Substituting the appropriate terms for the gear into Eq. (14–41) gives

(S_{F} )_{G} =\frac{28 260(0.996)/[1(0.85)]}{2779} = 11.9

(b) Pinion tooth wear. Substituting the appropriate terms for the pinion into Eq. (14–16) gives

σ_{c} =\begin{cases} C_{p} \sqrt{ W^{t} K_{o}K_{v}K_{s} \frac{K_{m}}{d_{P F}} \frac{C_{f}}{I}} & (U.S. customary  units) \\ C_{p} \sqrt{ W^{t} K_{o}K_{v}K_{s} \frac{K_{H}}{d_{w1}b} \frac{Z_{R}}{Z_{I}}}& (SI  units) \end{cases}                              (14-16)

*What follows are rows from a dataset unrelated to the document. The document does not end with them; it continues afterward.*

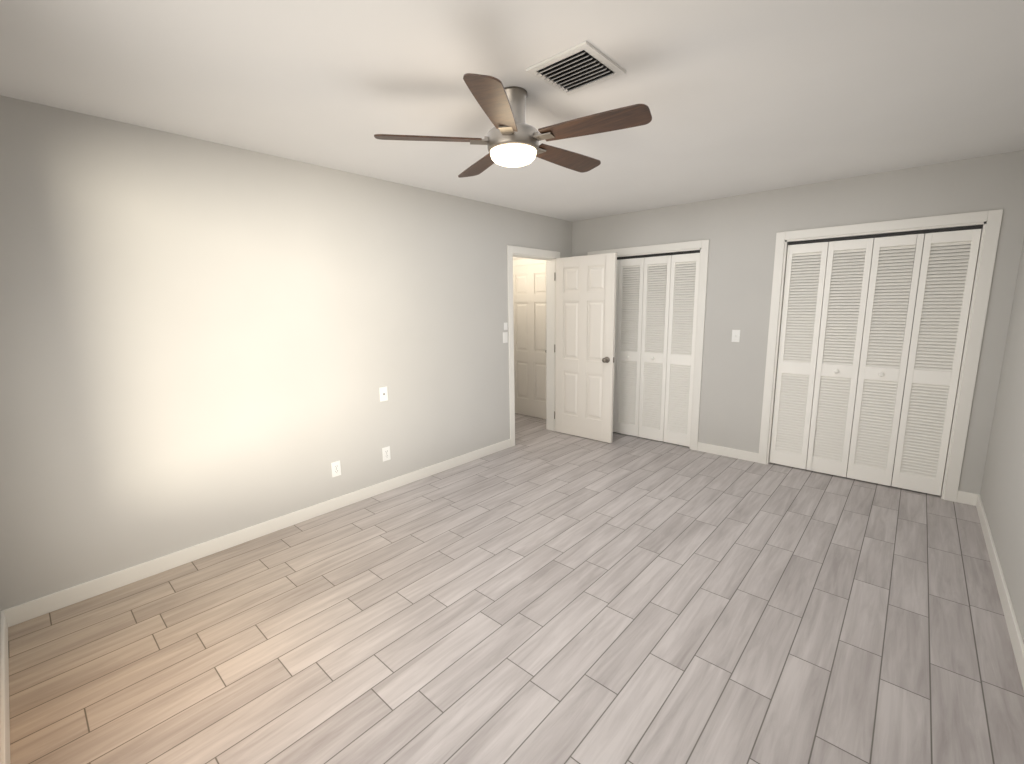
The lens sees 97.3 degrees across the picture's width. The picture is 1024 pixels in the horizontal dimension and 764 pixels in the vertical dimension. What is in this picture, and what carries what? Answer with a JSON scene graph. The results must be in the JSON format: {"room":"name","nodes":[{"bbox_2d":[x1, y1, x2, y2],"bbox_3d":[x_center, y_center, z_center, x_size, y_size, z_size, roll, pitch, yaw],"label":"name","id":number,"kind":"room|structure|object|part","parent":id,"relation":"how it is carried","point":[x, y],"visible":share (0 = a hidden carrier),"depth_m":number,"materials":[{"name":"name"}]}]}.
{"room":"empty bedroom","nodes":[
{"label":"empty bedroom","id":0,"kind":"room"},
{"bbox_2d":[0,95,571,610],"bbox_3d":[-0.965,-0.343,3.748,0.120,2.470,4.940,8,13,41],"label":"wall","id":1,"kind":"structure","parent":0,"point":[193,331],"depth_m":2.71,"materials":[{"name":"grey paint"}]},
{"bbox_2d":[0,439,510,626],"bbox_3d":[-0.859,0.828,3.948,0.013,0.092,4.820,8,13,41],"label":"baseboard","id":2,"kind":"structure","parent":1,"relation":"attached to","point":[49,603],"depth_m":2.82,"materials":[{"name":"white wood"}]},
{"bbox_2d":[331,460,340,476],"bbox_3d":[-1.324,0.655,3.398,0.008,0.115,0.070,8,13,41],"label":"outlet","id":3,"kind":"object","parent":1,"relation":"attached to","point":[335,466],"visible":1,"depth_m":3.39,"materials":[{"name":"white plastic"}]},
{"bbox_2d":[379,386,387,401],"bbox_3d":[-1.032,0.098,3.637,0.015,0.115,0.070,8,13,41],"label":"outlet","id":4,"kind":"object","parent":1,"relation":"attached to","point":[383,390],"visible":1,"depth_m":3.64,"materials":[{"name":"white plastic"}]},
{"bbox_2d":[382,446,390,461],"bbox_3d":[-1.034,0.592,3.716,0.008,0.115,0.070,8,13,41],"label":"outlet","id":5,"kind":"object","parent":1,"relation":"attached to","point":[386,450],"visible":1,"depth_m":3.71,"materials":[{"name":"white plastic"}]},
{"bbox_2d":[503,332,507,342],"bbox_3d":[-0.065,-0.457,4.641,0.019,0.108,0.066,8,13,41],"label":"switch","id":6,"kind":"object","parent":1,"relation":"attached to","point":[505,336],"visible":1,"depth_m":4.64,"materials":[{"name":"white plastic"}]},
{"bbox_2d":[507,245,559,446],"bbox_3d":[0.266,-0.395,5.027,0.016,2.108,0.890,8,13,41],"label":"trim","id":7,"kind":"structure","parent":1,"relation":"attached to","point":[510,249],"depth_m":4.73,"materials":[{"name":"white wood"}]},
{"bbox_2d":[513,253,555,430],"bbox_3d":[0.216,-0.368,5.077,0.124,2.040,0.760,8,13,41],"label":"door frame","id":8,"kind":"structure","parent":1,"relation":"attached to","point":[550,262],"depth_m":5.32,"materials":[{"name":"white wood"}]},
{"bbox_2d":[554,253,616,442],"bbox_3d":[0.794,-0.365,5.029,0.766,2.021,0.185,8,13,41],"label":"entry door","id":9,"kind":"structure","parent":1,"relation":"in","point":[585,286],"depth_m":4.99,"materials":[{"name":"white wood"}]},
{"bbox_2d":[0,0,1023,221],"bbox_3d":[0.208,-1.504,2.932,5.027,0.060,5.980,8,13,41],"label":"ceiling","id":10,"kind":"structure","parent":0,"point":[742,97],"depth_m":1.95,"materials":[{"name":"white paint"}]},
{"bbox_2d":[374,73,651,177],"bbox_3d":[0.038,-1.175,2.111,1.206,0.308,1.178,8,13,41],"label":"ceiling fan","id":11,"kind":"object","parent":10,"relation":"hanging from","point":[511,142],"depth_m":2.00,"materials":[{"name":"brown wood"}]},
{"bbox_2d":[526,41,625,94],"bbox_3d":[0.266,-1.281,1.869,0.290,0.023,0.300,8,13,41],"label":"ceiling vent","id":12,"kind":"object","parent":10,"relation":"attached to","point":[582,66],"depth_m":1.85,"materials":[{"name":"white metal"}]},
{"bbox_2d":[8,413,1023,763],"bbox_3d":[0.243,0.990,3.357,5.027,0.060,5.980,8,13,41],"label":"floor","id":13,"kind":"structure","parent":0,"point":[549,597],"depth_m":2.12,"materials":[{"name":"grey tile"}]},
{"bbox_2d":[513,257,531,265],"bbox_3d":[-1.381,-0.420,4.236,1.160,2.470,5.120,8,13,41],"label":"wall","id":14,"kind":"structure","parent":0,"point":[514,258],"depth_m":6.01,"materials":[{"name":"paint"}]},
{"bbox_2d":[513,263,545,418],"bbox_3d":[0.240,-0.521,5.990,0.772,2.021,0.110,8,13,41],"label":"hall door","id":15,"kind":"structure","parent":14,"relation":"in","point":[529,281],"depth_m":6.01,"materials":[{"name":"white wood"}]},
{"bbox_2d":[513,259,545,265],"bbox_3d":[0.278,-0.563,6.020,0.898,2.105,0.012,8,13,41],"label":"door frame","id":16,"kind":"structure","parent":14,"relation":"attached to","point":[523,261],"depth_m":5.90,"materials":[{"name":"white"}]},
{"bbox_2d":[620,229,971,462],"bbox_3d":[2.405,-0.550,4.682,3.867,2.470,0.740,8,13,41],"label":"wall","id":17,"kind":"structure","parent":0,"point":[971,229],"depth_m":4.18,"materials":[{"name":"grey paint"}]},
{"bbox_2d":[572,150,1023,493],"bbox_3d":[2.118,-0.492,4.367,3.867,2.470,0.120,8,13,41],"label":"wall","id":18,"kind":"structure","parent":0,"point":[740,230],"depth_m":4.02,"materials":[{"name":"grey paint"}]},
{"bbox_2d":[588,240,708,450],"bbox_3d":[1.445,-0.373,5.002,1.230,2.040,0.124,8,13,41],"label":"door frame","id":19,"kind":"structure","parent":18,"relation":"attached to","point":[695,248],"depth_m":4.59,"materials":[{"name":"white wood"}]},
{"bbox_2d":[613,250,699,446],"bbox_3d":[1.423,-0.364,4.978,1.186,2.010,0.062,8,13,41],"label":"bifold closet door","id":20,"kind":"structure","parent":18,"relation":"in","point":[652,397],"depth_m":4.87,"materials":[{"name":"white wood"}]},
{"bbox_2d":[732,330,739,341],"bbox_3d":[2.122,-0.437,4.278,0.070,0.115,0.019,8,13,41],"label":"switch","id":21,"kind":"object","parent":18,"relation":"attached to","point":[735,333],"visible":1,"depth_m":4.28,"materials":[{"name":"white plastic"}]},
{"bbox_2d":[697,442,979,505],"bbox_3d":[2.091,0.689,4.518,3.627,0.092,0.013,8,13,41],"label":"baseboard","id":22,"kind":"structure","parent":18,"relation":"attached to","point":[963,497],"depth_m":4.38,"materials":[{"name":"white wood"}]},
{"bbox_2d":[769,225,981,495],"bbox_3d":[2.858,-0.168,3.707,1.181,2.010,0.062,8,13,41],"label":"bifold closet door","id":23,"kind":"structure","parent":18,"relation":"in","point":[931,382],"depth_m":3.65,"materials":[{"name":"white wood"}]},
{"bbox_3d":[2.850,-0.076,3.712,0.331,0.035,0.034,8,13,41],"label":"knob","id":24,"kind":"part","parent":23,"relation":"part of","materials":[{"name":"white wood"}]},
{"bbox_2d":[758,209,1002,501],"bbox_3d":[2.881,-0.177,3.731,1.225,2.040,0.124,8,13,41],"label":"door frame","id":25,"kind":"structure","parent":18,"relation":"attached to","point":[983,224],"depth_m":3.41,"materials":[{"name":"white wood"}]},
{"bbox_2d":[980,239,1023,641],"bbox_3d":[1.826,0.038,1.277,0.120,2.470,4.940,8,13,41],"label":"wall","id":26,"kind":"structure","parent":0,"point":[1002,488],"depth_m":2.64,"materials":[{"name":"grey paint"}]},
{"bbox_2d":[976,495,1023,689],"bbox_3d":[1.829,1.196,1.560,0.013,0.092,4.807,8,13,41],"label":"baseboard","id":27,"kind":"structure","parent":26,"relation":"attached to","point":[1015,635],"depth_m":2.24,"materials":[{"name":"white wood"}]},
{"bbox_3d":[-1.190,0.174,0.732,3.867,2.470,0.160,8,13,41],"label":"wall","id":28,"kind":"structure","parent":0,"visible":0},
{"bbox_2d":[0,611,9,763],"bbox_3d":[-1.116,1.335,0.995,3.601,0.092,0.013,8,13,41],"label":"baseboard","id":29,"kind":"structure","parent":28,"relation":"attached to","point":[4,657],"depth_m":1.72,"materials":[{"name":"white wood"}]}
]}

(σ_{c})_{P} = C_{p} \left(W^{t} K_{o}K_{v}K_{s} \frac{K_{m}}{d_{P} F} \frac{C_{f}}{I}\right)^{1/2}_{P}

= 2300\left[ 142.7(1)1.404(1.043)\frac{1.208}{1.963(1.5)} \frac{1}{0.195}\right]^{1/2}= 48 230  psi

Substituting the appropriate terms for the pinion into Eq. (14–42) gives

S_{H} =\frac{S_{c}Z_{N}C_{H}/(K_{T} K_{R})}{σ_{c}} =\frac{fully  corrected  contact  strength}{contact  stress}                   (14–42)

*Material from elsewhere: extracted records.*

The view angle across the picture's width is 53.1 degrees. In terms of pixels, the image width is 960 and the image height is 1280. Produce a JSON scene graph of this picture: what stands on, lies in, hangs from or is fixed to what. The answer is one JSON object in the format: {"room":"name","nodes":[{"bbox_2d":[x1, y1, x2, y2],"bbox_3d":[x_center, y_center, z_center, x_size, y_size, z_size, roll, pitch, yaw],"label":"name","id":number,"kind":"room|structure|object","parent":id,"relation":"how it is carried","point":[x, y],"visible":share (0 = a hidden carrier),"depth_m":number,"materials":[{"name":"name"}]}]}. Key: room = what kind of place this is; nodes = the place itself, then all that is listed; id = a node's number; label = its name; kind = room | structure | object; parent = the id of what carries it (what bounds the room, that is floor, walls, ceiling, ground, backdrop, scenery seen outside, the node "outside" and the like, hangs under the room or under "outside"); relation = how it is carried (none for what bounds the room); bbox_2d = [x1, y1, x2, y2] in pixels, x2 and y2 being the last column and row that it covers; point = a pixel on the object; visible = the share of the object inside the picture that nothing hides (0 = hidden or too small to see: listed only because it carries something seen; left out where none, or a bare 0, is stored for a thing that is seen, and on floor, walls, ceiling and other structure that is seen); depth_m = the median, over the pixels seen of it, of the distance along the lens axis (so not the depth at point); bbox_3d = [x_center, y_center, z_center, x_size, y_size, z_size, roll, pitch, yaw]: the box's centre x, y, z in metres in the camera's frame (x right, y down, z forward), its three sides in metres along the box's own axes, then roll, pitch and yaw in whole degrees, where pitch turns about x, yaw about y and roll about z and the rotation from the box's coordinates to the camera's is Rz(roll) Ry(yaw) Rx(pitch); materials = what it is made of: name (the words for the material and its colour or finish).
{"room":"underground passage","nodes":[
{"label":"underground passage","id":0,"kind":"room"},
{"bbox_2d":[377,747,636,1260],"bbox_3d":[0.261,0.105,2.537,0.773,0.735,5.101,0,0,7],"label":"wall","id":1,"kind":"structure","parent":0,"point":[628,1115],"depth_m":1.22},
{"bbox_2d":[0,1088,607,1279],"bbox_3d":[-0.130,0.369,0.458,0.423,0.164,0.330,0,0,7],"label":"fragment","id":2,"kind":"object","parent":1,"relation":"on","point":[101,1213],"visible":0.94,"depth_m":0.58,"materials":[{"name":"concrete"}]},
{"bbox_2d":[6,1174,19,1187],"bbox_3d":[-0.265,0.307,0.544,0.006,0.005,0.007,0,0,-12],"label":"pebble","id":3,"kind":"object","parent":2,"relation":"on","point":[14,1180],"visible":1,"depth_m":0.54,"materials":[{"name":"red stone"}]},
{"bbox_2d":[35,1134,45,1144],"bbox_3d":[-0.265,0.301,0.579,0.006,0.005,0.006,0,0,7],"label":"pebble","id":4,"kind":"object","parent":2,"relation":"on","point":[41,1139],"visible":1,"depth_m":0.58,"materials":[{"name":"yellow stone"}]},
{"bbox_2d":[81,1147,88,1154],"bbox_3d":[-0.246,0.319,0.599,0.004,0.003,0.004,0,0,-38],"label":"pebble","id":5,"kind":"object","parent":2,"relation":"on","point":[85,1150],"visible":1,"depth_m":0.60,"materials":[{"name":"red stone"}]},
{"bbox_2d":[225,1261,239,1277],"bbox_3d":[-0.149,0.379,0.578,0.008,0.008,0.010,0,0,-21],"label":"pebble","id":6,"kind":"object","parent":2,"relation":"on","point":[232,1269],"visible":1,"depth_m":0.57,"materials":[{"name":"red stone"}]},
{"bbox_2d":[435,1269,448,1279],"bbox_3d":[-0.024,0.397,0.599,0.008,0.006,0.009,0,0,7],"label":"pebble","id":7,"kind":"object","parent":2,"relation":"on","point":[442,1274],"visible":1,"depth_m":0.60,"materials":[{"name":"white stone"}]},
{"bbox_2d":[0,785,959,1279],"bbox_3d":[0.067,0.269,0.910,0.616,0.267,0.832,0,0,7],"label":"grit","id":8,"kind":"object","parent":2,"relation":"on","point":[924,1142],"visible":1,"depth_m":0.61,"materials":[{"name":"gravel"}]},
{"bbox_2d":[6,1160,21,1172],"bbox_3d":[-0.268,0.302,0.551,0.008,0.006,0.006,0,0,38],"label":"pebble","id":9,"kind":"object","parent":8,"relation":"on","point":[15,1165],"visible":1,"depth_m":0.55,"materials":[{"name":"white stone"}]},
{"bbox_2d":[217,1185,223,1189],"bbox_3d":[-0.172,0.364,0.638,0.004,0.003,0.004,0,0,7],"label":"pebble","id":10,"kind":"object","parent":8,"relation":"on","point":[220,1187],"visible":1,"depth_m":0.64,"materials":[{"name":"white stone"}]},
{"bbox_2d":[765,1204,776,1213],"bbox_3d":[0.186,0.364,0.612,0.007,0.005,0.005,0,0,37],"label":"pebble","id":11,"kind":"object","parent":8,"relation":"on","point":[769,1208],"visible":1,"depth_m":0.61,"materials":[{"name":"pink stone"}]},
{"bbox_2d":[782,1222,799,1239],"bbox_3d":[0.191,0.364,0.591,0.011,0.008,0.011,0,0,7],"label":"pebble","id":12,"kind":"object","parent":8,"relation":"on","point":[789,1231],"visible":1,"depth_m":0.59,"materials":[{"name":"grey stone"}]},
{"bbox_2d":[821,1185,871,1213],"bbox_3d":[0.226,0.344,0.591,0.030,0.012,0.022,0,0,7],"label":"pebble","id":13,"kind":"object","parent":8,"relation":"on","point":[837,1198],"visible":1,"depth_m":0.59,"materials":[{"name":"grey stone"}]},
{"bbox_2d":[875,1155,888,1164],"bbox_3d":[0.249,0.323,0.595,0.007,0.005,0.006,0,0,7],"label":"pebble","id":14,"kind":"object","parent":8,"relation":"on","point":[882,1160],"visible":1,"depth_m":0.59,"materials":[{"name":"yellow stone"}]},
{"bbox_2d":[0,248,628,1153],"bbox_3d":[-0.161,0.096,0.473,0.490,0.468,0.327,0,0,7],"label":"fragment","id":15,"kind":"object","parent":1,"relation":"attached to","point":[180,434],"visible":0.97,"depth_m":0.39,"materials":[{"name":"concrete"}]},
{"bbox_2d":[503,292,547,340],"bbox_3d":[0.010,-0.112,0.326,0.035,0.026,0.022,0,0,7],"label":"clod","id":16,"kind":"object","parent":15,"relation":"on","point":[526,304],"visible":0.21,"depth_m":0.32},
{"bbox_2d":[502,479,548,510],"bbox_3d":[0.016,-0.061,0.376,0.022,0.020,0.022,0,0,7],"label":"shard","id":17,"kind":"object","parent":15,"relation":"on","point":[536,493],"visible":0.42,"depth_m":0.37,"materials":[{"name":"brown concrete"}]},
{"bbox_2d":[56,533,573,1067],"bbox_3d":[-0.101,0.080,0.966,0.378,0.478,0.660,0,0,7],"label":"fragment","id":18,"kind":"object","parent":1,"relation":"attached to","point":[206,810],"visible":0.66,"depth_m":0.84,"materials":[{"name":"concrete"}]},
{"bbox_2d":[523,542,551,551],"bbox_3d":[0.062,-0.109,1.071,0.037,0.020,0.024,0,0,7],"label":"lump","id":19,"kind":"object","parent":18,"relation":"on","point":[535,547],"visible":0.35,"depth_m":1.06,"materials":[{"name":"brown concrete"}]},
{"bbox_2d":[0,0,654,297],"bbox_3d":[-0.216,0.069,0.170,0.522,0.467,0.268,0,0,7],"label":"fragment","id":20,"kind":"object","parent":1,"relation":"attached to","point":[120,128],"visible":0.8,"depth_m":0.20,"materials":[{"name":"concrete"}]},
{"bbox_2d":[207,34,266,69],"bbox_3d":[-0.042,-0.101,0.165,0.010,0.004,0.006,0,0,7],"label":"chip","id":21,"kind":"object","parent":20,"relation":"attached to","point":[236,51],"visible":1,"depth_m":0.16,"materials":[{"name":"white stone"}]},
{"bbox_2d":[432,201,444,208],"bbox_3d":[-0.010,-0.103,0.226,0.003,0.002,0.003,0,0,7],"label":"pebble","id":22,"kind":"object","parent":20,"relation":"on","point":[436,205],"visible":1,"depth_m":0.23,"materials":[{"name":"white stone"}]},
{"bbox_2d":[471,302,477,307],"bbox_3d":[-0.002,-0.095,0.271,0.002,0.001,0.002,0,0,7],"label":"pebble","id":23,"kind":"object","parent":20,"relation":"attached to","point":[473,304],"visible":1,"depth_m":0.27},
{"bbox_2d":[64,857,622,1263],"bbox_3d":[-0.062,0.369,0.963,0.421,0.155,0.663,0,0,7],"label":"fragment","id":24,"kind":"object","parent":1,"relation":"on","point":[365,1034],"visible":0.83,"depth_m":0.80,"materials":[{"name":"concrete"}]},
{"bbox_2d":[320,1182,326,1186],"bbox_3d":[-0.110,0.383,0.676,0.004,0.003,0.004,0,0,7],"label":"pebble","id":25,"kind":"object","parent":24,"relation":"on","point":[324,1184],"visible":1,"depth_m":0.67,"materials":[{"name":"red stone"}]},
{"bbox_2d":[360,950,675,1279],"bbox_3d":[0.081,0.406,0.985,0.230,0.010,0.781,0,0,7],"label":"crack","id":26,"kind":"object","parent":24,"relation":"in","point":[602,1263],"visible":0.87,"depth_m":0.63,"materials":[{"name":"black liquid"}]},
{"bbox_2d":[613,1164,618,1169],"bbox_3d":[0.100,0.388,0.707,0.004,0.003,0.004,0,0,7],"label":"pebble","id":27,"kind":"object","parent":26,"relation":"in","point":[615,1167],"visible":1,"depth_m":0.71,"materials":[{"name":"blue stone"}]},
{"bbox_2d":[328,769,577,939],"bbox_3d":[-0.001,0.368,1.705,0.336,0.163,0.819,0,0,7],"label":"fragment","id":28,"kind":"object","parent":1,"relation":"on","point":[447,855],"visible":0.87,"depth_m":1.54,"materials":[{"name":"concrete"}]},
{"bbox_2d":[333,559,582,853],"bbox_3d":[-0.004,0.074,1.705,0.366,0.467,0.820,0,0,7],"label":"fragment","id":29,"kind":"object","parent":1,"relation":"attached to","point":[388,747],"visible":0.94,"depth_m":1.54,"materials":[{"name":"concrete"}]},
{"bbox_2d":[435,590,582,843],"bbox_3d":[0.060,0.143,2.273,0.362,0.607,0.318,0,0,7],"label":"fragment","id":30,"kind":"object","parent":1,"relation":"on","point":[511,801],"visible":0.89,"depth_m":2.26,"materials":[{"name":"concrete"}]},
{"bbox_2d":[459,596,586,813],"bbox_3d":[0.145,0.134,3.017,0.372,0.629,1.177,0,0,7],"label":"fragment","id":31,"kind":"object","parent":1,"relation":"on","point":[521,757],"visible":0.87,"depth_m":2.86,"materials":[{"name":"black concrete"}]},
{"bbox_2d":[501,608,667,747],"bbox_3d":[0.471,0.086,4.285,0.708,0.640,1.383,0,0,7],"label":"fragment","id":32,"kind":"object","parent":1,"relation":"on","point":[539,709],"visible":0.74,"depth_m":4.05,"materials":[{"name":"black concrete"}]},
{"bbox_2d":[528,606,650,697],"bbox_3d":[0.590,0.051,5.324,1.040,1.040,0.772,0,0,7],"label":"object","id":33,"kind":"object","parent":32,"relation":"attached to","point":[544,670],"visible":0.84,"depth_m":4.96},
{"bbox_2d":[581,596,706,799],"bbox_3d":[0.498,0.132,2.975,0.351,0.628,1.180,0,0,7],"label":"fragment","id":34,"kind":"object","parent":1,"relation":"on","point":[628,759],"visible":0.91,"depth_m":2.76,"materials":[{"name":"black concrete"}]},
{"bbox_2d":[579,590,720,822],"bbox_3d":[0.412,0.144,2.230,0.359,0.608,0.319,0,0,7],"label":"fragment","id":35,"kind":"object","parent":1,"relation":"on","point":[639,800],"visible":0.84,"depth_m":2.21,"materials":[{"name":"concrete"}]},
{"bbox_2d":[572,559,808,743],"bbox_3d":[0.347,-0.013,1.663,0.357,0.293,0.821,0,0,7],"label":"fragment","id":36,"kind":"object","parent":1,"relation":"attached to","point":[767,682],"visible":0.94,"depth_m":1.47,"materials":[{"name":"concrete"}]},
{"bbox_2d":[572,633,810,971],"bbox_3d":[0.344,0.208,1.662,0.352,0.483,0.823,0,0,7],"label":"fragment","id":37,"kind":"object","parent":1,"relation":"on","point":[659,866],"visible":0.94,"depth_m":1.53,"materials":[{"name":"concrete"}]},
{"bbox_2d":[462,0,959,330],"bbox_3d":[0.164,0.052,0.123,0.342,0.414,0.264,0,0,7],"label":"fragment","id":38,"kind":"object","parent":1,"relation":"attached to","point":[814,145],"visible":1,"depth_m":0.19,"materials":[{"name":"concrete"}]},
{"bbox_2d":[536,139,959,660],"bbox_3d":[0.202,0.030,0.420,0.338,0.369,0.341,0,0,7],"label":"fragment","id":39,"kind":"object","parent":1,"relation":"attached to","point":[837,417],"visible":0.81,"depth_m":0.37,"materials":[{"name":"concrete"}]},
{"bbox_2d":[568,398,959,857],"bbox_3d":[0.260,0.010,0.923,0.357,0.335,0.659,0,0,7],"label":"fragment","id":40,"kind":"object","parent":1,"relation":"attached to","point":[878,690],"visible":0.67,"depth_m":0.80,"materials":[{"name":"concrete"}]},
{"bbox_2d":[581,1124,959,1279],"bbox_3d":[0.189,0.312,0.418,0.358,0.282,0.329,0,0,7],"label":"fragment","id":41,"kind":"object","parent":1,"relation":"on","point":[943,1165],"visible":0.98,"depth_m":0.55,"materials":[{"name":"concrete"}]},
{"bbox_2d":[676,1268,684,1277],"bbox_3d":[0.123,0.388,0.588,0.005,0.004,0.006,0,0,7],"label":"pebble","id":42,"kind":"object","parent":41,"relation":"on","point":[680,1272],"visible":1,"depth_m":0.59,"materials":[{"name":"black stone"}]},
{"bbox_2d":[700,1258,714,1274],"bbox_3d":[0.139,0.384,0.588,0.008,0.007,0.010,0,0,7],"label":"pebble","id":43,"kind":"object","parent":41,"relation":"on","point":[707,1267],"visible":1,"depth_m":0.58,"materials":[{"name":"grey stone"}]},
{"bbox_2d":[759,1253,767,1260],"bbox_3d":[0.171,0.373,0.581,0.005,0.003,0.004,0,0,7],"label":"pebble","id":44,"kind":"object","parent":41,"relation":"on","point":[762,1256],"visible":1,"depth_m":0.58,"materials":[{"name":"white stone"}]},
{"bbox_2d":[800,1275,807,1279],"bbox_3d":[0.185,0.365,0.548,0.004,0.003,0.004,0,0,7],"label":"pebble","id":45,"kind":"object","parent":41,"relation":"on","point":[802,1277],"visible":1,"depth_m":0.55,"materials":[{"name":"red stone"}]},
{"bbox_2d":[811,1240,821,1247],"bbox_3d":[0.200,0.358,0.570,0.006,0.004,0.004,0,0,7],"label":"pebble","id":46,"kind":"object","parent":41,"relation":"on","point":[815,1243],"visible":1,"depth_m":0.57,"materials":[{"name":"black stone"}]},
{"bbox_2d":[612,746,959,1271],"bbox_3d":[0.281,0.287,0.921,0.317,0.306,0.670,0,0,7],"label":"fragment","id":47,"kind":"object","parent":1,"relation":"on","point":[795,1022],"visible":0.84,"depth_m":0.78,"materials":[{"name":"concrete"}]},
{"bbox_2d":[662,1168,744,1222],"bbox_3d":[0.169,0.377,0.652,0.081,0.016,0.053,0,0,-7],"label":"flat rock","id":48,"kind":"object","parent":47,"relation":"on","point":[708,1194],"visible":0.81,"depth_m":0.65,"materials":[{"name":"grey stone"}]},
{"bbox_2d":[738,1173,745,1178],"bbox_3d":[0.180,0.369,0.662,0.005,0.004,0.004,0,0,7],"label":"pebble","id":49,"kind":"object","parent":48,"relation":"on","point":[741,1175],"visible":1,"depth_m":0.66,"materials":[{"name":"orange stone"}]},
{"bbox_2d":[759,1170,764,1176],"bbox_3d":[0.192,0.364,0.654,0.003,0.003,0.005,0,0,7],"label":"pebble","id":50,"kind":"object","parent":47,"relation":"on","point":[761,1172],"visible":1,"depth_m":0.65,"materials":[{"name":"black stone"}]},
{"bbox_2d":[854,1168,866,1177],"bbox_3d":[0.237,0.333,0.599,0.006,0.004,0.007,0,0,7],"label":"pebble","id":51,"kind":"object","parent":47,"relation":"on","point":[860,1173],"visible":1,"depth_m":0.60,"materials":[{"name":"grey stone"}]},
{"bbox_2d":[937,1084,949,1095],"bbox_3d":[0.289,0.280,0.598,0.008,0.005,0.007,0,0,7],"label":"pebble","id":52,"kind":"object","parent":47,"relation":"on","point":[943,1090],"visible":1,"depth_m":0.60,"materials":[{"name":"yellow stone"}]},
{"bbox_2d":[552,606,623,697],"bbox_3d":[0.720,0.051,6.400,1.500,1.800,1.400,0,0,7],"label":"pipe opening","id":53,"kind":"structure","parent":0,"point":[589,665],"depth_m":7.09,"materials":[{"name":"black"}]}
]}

(S_{H})_{P} =\left[ \frac{S_{c}Z_{N} /(K_{T} K_{R})}{σ_{c}}\right]_{P} =\frac{106  400(0.948)/[1(0.85)]}{48 230} = 2.46

Gear tooth wear. The only term in Eq. (14–16) that changes for the gear is Ks. Thus,

(σ_{c})_{G} =\left[\frac{(K_{s})_{G}}{(K_{s})_{P}}\right]^{1/2}           (σ_{c})_{P} =\left(\frac{1.052}{1.043}\right)^{1/2} 48 230 = 48 440  psi

Substituting the appropriate terms for the gear into Eq. (14–42) with C_{H} = 1.005 gives

(S_{H})_{G} =\frac{93 500(0.973)1.005/[1(0.85)]}{48 440} =2.22

(c) For the pinion we compare S_{F} with S^{2}_{H}, or 10.5 with 2.46^2 = 6.05 , so the threat in the pinion is from wear. For the gear we compare S_{F} with S^{2}_{H}, or 11.9 with 2.22^{2} = 4.93, so the threat is also from wear in the gear. For the meshing gearset wear controls.